Gujarat goes to polls yet again with divisions, but of different kinds. In the 2002 assembly polls, the division was simpler. It was merely Hindus vs Muslims translated as BJP vs Congress. In 2007 polls, the nature of divisiveness has become complex. Now with the communal divide pushed into the subaltern from the overt, it is self-devouring division at play. In 2007, it is party workers and parivar against Modi, the sadhu brigade against Modi and even the disenchanted riot accused against Modi. But, there is still a but. In spite of creating these new divisions, Modi and his supporters stand smug.
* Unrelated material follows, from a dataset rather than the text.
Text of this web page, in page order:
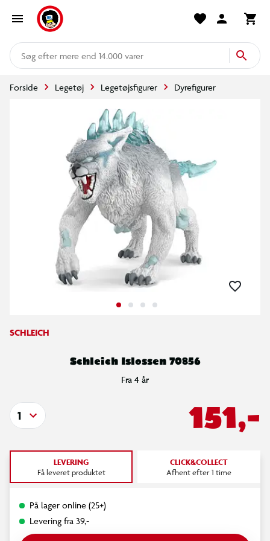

Because bets are not yet forthcoming on whether the Gujarati voter (read: the Hindu voter) is divided yet.
In the interim period between two assembly polls, after the communal divide, a divide of a different kind was ushered in, somewhat organically but nonetheless unanticipated. The BJP, backed by veteran Keshubhai Patel in Saurashtra, is anti-Modi. Splintering from the parent BJP party, a group of rebels under the label of Sardar Patel Utkarsh Samiti are teaming up with the Congress to fight Modi rather than BJP in Saurashtra and south Gujarat. To be fair, it is just not enough to blame and judge Modi alone for the 2002 riots, and the justice that has eluded the victims, for he has since thrived on the assumed support of the Gujarat electorate and complicit administration and state systems, rather than the BJP cadre. Funnily, this unshared credit and these spoils of victory triggered the first split.
... contd.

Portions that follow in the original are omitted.